I favored HD because the format did its job and it held the prospect of offering cheaper discs sooner. At this point, I don't really care. I just want to see faster adoption and I want all of my movies in one format.
post #17 of 22
I hadn't jumped on either bandwagon. Which one was better? I see HD being compared to the Betamax which was supposedly better than VHS. Was HD better than BR?
post #18 of 22
Depends on your concept of better - less intrusive DRM, no region coding, but less capacity. The video/audio were encoded for each format in the same codecs, though the players in the early stages were not great and the quality suffered. Current gen Blu-Ray/HD-DVD is typically indistinguishable. Some would say Blu-Ray was better because it allowed for more HD audio tracks (..) but I digress. I'm glad the war is over though I would have liked to see HD-DVD win. I can play both and have already started picking up more HD-DVDs. If comes a time that my players fail, I'll hunt on whatever the prominent auction house site is of the time for another.
post #19 of 22
Quote:
Originally Posted by Tck13 View Post
I hadn't jumped on either bandwagon. Which one was better? I see HD being compared to the Betamax which was supposedly better than VHS. Was HD better than BR?

It depends on how you define better. From a purely technological perspective, BD is better. It reads a bit faster and has larger capacity. If you're a manufacturer, HD DVD was better because retooling is much cheaper. For the consumer, cheaper manufacturing was also better. As far as playing HD movies is concerned, neither is better. Both HD and BD had adequate storage capacity for HD films.
post #20 of 22
Quote:
Originally Posted by GQgeek View Post
The logic was that the technology was perfectly adequate for the needs of HD content and that it would be much cheaper to retool existing factories as volumes ramped up. It's great if a disc can hold 200GB of information, or whatever sony's claims for the eventual capacity of the format were, but if you only need 25GB for your movie, then what's the point? BD had an edge in storage capacity but the extra space will likely just be filled with garbage that most people don't watch more than once, if at all, anyway.

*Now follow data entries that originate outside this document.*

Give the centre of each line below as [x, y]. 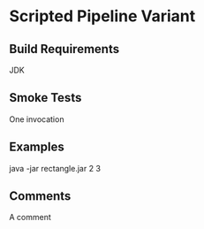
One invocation [37, 119]
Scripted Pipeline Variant [102, 16]
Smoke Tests [45, 98]
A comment [30, 218]
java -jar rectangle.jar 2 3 [55, 168]
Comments [40, 196]
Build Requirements [64, 49]
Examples [37, 147]
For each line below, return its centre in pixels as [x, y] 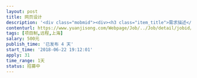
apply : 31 [18, 55]
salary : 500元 [23, 39]
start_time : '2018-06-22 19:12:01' [50, 50]
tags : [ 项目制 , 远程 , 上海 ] [35, 33]
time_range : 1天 [26, 60]
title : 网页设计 [24, 17]
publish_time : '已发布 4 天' [40, 45]
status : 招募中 [23, 66]
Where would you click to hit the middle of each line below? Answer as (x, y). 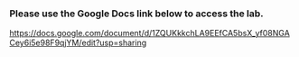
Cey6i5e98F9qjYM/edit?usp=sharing (78, 43)
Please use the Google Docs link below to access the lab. (136, 14)
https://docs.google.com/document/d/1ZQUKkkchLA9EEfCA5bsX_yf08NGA (150, 33)
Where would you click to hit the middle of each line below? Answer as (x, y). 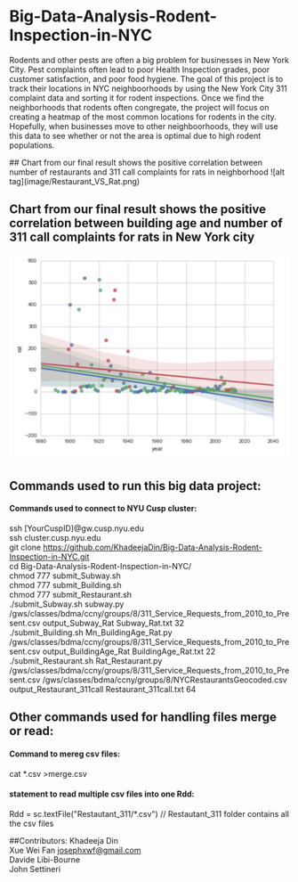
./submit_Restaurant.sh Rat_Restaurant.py (86, 660)
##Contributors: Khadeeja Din (64, 840)
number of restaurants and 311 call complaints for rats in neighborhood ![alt (147, 172)
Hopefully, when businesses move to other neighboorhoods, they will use (144, 126)
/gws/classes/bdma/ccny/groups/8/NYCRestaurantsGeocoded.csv (165, 680)
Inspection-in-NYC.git (49, 556)
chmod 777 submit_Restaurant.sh (70, 594)
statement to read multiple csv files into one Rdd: (102, 794)
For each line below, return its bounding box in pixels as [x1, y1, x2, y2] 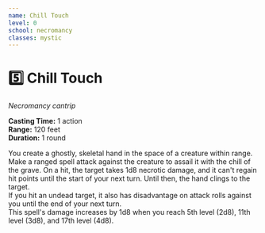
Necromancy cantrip [8, 101, 76, 111]
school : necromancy [8, 26, 73, 34]
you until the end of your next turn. [8, 199, 122, 208]
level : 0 [8, 19, 37, 27]
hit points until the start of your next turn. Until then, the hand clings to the [8, 174, 251, 183]
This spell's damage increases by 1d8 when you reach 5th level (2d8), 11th [8, 208, 252, 217]
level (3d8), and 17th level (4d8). [8, 216, 114, 226]
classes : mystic [8, 33, 62, 42]
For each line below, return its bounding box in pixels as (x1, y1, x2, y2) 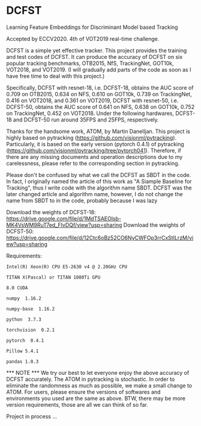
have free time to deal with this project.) (6, 72, 105, 79)
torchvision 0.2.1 (6, 327, 55, 333)
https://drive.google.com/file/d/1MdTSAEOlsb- (6, 215, 122, 222)
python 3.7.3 (6, 316, 42, 323)
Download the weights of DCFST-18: (6, 208, 96, 215)
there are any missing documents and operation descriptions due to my (6, 153, 183, 160)
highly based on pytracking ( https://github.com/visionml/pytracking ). (6, 134, 177, 141)
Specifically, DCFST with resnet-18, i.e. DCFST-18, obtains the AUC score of (6, 84, 194, 91)
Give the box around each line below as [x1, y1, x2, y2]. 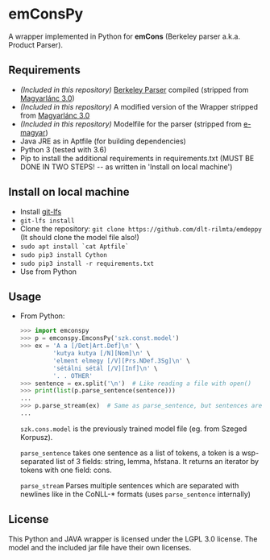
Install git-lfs [19, 206, 62, 216]
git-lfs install [19, 217, 75, 225]
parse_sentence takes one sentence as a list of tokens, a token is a [19, 448, 240, 458]
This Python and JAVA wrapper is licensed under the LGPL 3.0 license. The [8, 533, 258, 544]
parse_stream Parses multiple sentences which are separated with [19, 480, 239, 490]
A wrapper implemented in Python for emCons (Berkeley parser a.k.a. [8, 31, 240, 41]
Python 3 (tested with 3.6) [19, 144, 107, 154]
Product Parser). [8, 39, 63, 49]
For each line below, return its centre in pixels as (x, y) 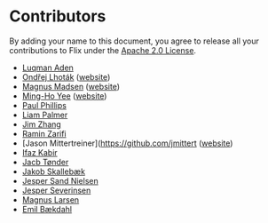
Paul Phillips (44, 105)
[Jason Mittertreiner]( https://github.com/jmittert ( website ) (127, 143)
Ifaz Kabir (39, 152)
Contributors (58, 16)
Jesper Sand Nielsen (60, 180)
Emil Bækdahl (47, 209)
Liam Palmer (45, 115)
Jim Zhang (42, 124)
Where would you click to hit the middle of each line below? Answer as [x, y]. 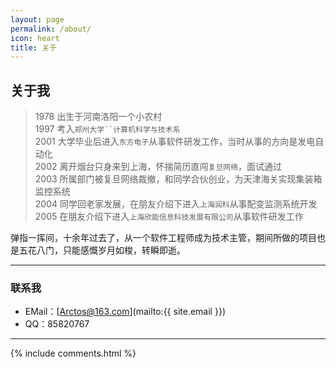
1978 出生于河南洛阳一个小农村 [98, 117]
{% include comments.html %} [73, 353]
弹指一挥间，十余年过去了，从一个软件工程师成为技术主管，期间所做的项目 [163, 238]
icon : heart [35, 38]
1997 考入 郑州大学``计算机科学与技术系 [107, 129]
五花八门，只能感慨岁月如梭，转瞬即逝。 [102, 250]
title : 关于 [33, 47]
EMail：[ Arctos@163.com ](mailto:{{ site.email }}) [125, 312]
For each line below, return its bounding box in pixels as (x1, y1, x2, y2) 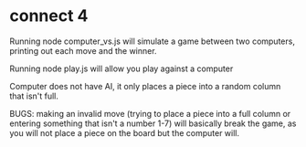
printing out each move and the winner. (9, 45, 157, 56)
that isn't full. (9, 90, 59, 101)
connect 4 (9, 5, 89, 26)
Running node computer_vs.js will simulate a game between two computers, (9, 36, 295, 47)
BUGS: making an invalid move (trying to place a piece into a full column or (9, 108, 291, 119)
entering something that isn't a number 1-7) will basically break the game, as (9, 118, 297, 129)
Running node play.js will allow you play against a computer (9, 63, 234, 74)
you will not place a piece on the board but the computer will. (9, 127, 240, 138)
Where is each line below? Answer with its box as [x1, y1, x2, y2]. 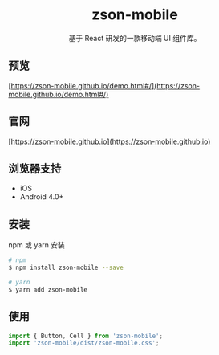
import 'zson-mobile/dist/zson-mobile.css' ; [8, 339, 160, 347]
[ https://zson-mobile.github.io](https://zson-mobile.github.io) [8, 137, 211, 146]
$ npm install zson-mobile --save [8, 263, 124, 272]
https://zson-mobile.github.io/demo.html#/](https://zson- [10, 80, 201, 90]
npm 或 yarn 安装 [8, 240, 66, 250]
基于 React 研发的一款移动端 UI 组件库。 [68, 33, 201, 43]
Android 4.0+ [19, 192, 64, 202]
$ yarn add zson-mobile [8, 285, 88, 294]
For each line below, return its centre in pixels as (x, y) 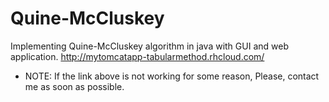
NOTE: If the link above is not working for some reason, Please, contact (172, 76)
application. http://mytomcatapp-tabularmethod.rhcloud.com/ (137, 56)
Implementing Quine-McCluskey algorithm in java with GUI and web (149, 46)
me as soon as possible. (74, 86)
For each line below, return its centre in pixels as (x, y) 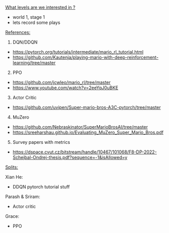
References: (18, 32)
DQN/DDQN (25, 42)
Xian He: (14, 177)
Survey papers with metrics (41, 142)
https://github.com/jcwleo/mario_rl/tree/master (61, 82)
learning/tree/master (34, 63)
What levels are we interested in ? (40, 7)
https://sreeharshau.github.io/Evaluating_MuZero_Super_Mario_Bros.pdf (88, 132)
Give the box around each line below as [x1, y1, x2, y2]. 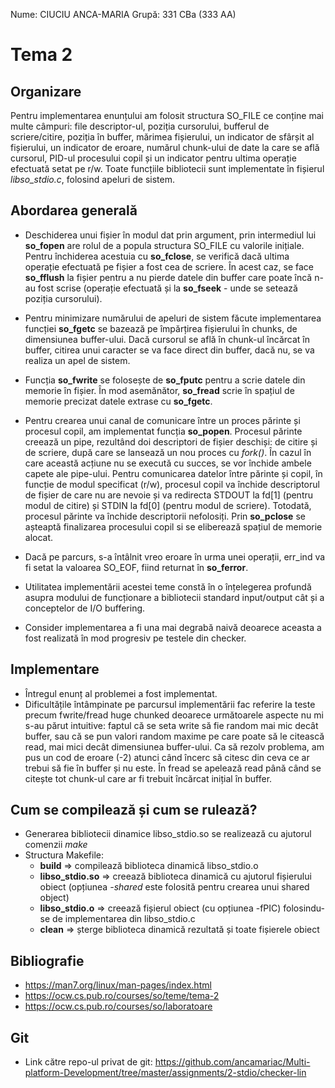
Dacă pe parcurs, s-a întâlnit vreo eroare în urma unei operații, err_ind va [24, 550, 326, 563]
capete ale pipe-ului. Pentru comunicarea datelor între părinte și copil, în [24, 467, 323, 479]
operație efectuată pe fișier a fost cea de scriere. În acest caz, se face [24, 260, 315, 273]
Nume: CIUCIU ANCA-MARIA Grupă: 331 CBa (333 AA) [10, 9, 237, 20]
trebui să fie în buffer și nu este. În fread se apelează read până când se [24, 762, 322, 774]
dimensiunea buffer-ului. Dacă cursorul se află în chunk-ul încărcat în [24, 333, 310, 345]
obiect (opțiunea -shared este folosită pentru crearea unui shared [39, 881, 310, 893]
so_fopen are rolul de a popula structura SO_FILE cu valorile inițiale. [24, 239, 305, 251]
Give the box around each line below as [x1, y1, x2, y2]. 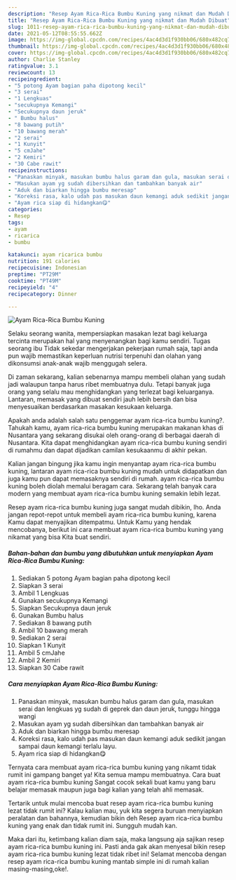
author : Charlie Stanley [8, 56, 81, 63]
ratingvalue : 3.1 [8, 62, 59, 69]
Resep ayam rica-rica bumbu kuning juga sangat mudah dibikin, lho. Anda [8, 503, 221, 512]
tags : [8, 219, 24, 226]
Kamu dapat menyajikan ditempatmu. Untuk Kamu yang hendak [8, 518, 192, 526]
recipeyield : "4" [8, 284, 59, 291]
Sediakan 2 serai [18, 634, 67, 642]
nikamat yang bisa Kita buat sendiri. [8, 533, 111, 541]
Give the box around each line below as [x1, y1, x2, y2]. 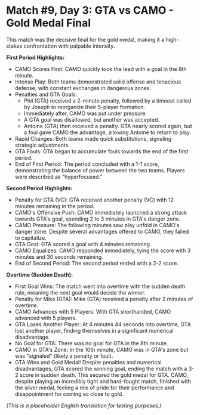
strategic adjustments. [14, 141, 70, 148]
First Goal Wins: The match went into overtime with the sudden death [14, 283, 186, 290]
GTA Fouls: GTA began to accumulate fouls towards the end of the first [14, 147, 189, 155]
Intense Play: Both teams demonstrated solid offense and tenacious [14, 78, 181, 85]
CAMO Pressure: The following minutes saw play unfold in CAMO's [14, 221, 180, 228]
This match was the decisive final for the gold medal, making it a [6, 36, 165, 43]
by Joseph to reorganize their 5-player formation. [23, 103, 145, 110]
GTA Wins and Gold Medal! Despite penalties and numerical [14, 358, 162, 366]
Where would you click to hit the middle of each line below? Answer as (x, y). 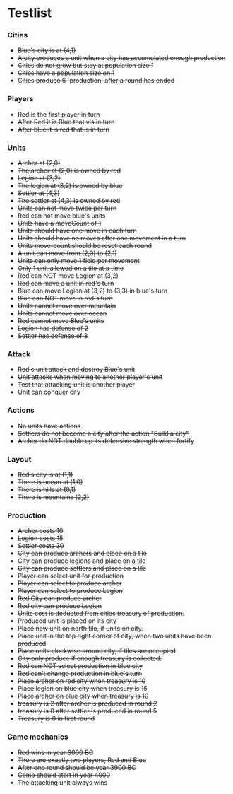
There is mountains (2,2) (53, 497)
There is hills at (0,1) (47, 489)
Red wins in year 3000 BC (55, 752)
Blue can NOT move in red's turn (65, 298)
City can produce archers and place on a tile (82, 554)
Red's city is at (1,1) (45, 474)
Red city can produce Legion (60, 606)
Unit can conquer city (49, 392)
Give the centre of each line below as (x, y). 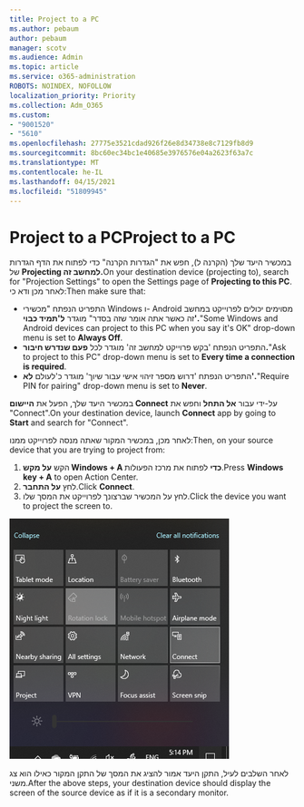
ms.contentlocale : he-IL (56, 172)
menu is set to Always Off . (73, 338)
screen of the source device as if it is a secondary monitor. (119, 792)
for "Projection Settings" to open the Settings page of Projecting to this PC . (151, 282)
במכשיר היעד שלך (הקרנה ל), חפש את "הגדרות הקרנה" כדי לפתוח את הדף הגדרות (151, 262)
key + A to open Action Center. (80, 477)
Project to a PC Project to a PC (123, 237)
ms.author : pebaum (44, 29)
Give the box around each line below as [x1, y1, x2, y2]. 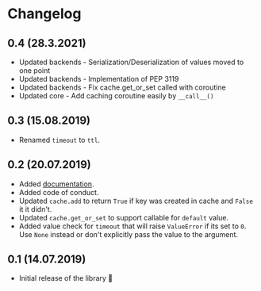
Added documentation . [18, 179, 94, 189]
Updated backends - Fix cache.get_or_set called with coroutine [18, 82, 227, 92]
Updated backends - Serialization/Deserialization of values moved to [18, 57, 244, 67]
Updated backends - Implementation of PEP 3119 [18, 75, 179, 83]
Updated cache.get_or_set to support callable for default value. [18, 213, 229, 222]
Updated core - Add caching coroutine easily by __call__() [18, 91, 214, 100]
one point [18, 66, 51, 75]
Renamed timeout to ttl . [18, 135, 101, 144]

High capacity BD disks aren't really intended for video use. That being said, it would be super sweet to be able to fit the entirety of a long running television series (take Star Trek for example) in HD on one disk. Just one more thing for nerds to invest in.
post #21 of 22
Quote:
Originally Posted by Dakota rube View Post
So, for those of you keeping score at home:

BetaMax - loser to VHS
MiniDisc - loser to anything else
BlueRay - winner

I have Sony still behind 1-2. What others have I omitted?

beta lost out eventually, but it was very popular in many countries for a long time.

digibeta and beta sp are hollywood industry standards for standard def.
post #22 of 22
Well shit... time to start scouring DVD resale places I guess.